Data showed 40 schools improved their performance grades from the year prior, and the number of F-graded schools decreased by 4% from the previous school year.
“Exceeding growth matters hugely,” Beth Thompson, Chief Of Strategy and Innovation at CMS, said.
Data showed that 16 schools were removed from the low-performing list.
Seven schools ranked in the state for overall academic growth.
Across the district, all reading and math composite scores increased, including improvements in third-grade literacy and high school Math I.
The percentage of students in grades 3-8 who are college- and career-ready in reading increased from 2% to just over 30%.
CMS also exceeded the state average in English ll.
The district also exceeded state proficiency in Math and has gained as high as a 23 percentage point increase.
CMS says that state data shows the district saw the largest increase in English learner progress – at 21.4 percent.

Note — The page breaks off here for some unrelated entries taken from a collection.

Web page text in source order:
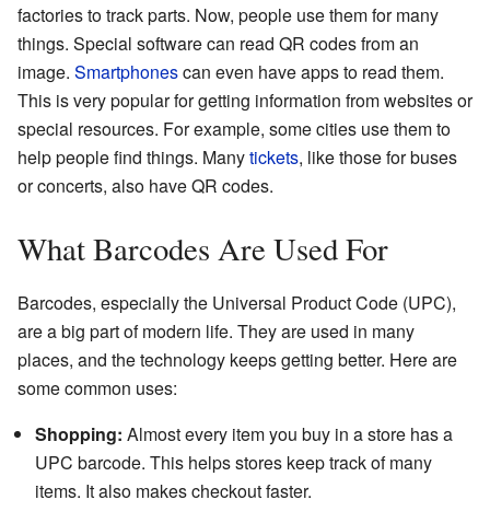
factories to track parts. Now, people use them for many
things. Special software can read QR codes from an
image. Smartphonescan even have apps to read them.
This is very popular for getting information from websites or
special resources. For example, some cities use them to
help people find things. Manytickets, like those for buses
or concerts, also have QR codes.
What Barcodes Are Used For
Barcodes, especially the Universal Product Code (UPC),
are a big part of modern life. They are used in many
places, and the technology keeps getting better. Here are
some common uses:
Shopping: Almost every item you buy in a store has a
UPC barcode. This helps stores keep track of many
items. It also makes checkout faster.
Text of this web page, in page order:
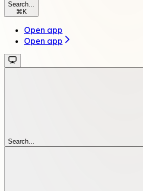
Search...
⌘ K
Open app
Open app
Search...
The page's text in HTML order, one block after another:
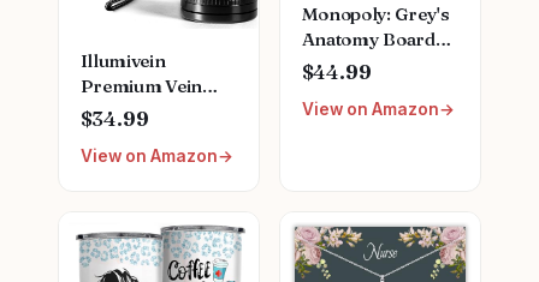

“It’s no small feat across an entire district, the 17th largest in the country,” Beth Thompson said.
Things to improve on
Data shows – despite the 16 schools removed – 25 other schools were added to the state’s low-performing list, resulting in 59 CMS schools.
The bottom 10 schools in the district all made an F for the 2022-23 school year. The below list ranks them from highest score to lowest:
- Cochrane Collegiate Academy
- University Meadows Elementary School
- University Park Creative Arts
- Devonshire Elementary School
- James Martin Middle School
- Ashley Park PreK-8 School
- Bruns Avenue Elementary School
- Druid Hills Academy
- Martin Luther King Jr. Middle School
- Ranson Middle School
Across all subjects, including reading, math and science, Black and Hispanic students are performing worse than white and Asian students.
The gaps, district officials said, are impacted by a number of factors such as income, disability and English proficiency.
Absences also remain a big issue since the pandemic. More than 23% of students were chronically absent in 2022-23, missing 10% or more of days.
The district’s high school graduation rate is 82.6%, a 0.7% decline in graduation rate during 2022-2023.
The district plans to intensify progress monitoring for each school to ensure that goals are being met each quarter.
Staff will also be monitored. As vacancies loom, the district will target professional development for its principals, teachers and staff to ensure each school is providing the best possible quality of instruction.
Low-performing schools will get hands-on support from district officials, including an experienced principal coach.
There will also be quarterly data-sharing sessions among principals to share practices on improvement amongst each other.
Every school will monitor attendance more carefully.
School officials, like school social workers and school counselors, will increase home visits and family contact to locate students when they are not at school.
There will be a more concerted effort to provide additional support to English Language Learners (ELL).
“We know that if you are struggling with English, it’s going to be harder for you to walk in a Biology course,” Thompson said.
Two years ago, district leaders established goals to enhance test scores for Black and Latino students.
The school board adopted a plan with grade-level benchmarks to address achievement disparities, aiming for 50% of Black and Hispanic third-grade students to be college and career-ready in English Language Arts by October 2024.
District officials met with local organizations, including the African American Faith Alliance and the local NAACP chapter—- to discuss the issue and how they can partner in the future to support the district.
Hill didn’t disclose what details were discussed, but talks will continue to happen in the near future.
Hill said she is happy with the progress, but said she isn’t satisfied with the results.
“All of this happened with the instability that our district has experienced over the last couple of years,” she said. “If we can do this in unstable conditions, now that we are stabilized, we’re going to blow it out of the park next year.”